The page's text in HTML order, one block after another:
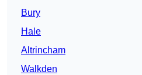
Bury
Hale
Altrincham
Walkden
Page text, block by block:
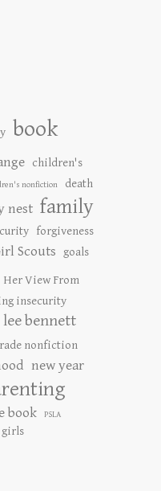
book
children's
nonfiction
death
nest family
forgiveness
Scouts goals
Her View From
insecurity
lee bennett
nonfiction
new year
book PSLA
girls
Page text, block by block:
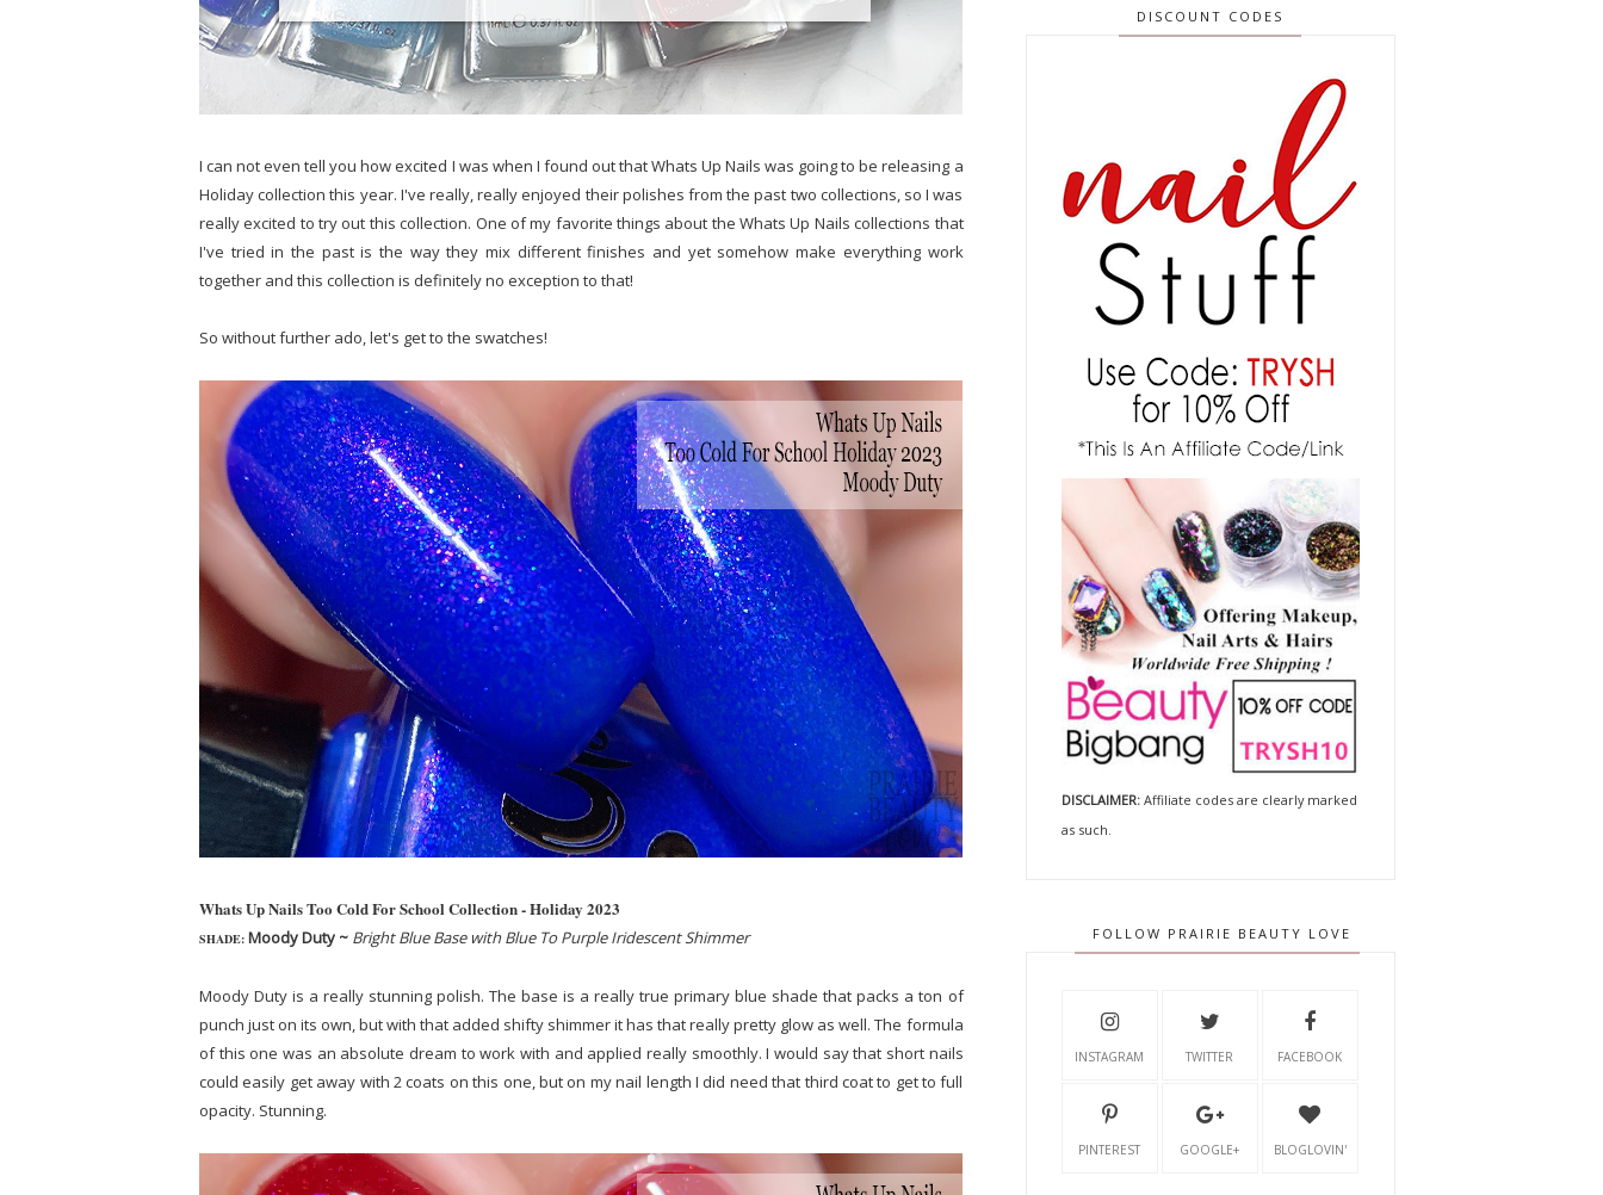
I can not even tell you how excited I was when I found out that Whats Up Nails was going to be releasing a
Holiday collection this year. I've really, really enjoyed their polishes from the past two collections, so I was
really excited to try out this collection. One of my favorite things about the Whats Up Nails collections that
I've tried in the past is the way they mix different finishes and yet somehow make everything work
together and this collection is definitely no exception to that!
So without further ado, let's get to the swatches!
Whats Up Nails Too Cold For School Collection - Holiday 2023
SHADE: Moody Duty ~ Bright Blue Base with Blue To Purple Iridescent Shimmer
Moody Duty is a really stunning polish. The base is a really true primary blue shade that packs a ton of
punch just on its own, but with that added shifty shimmer it has that really pretty glow as well. The formula
of this one was an absolute dream to work with and applied really smoothly. I would say that short nails
could easily get away with 2 coats on this one, but on my nail length I did need that third coat to get to full
opacity. Stunning.
DISCOUNT CODES
DISCLAIMER:Affiliate codes are clearly marked
as such.
FOLLOW PRAIRIE BEAUTY LOVE
INSTAGRAM TWITTER FACEBOOK
PINTEREST GOOGLE+ BLOGLOVIN'

## WHAT THE TASK REQUIRES
Beginning with the line that holds "INSTAGRAM TWITTER FACEBOOK", please give again each line exactly until the records end, and include that final line.

## EXPECTED ANSWER
INSTAGRAM TWITTER FACEBOOK
PINTEREST GOOGLE+ BLOGLOVIN'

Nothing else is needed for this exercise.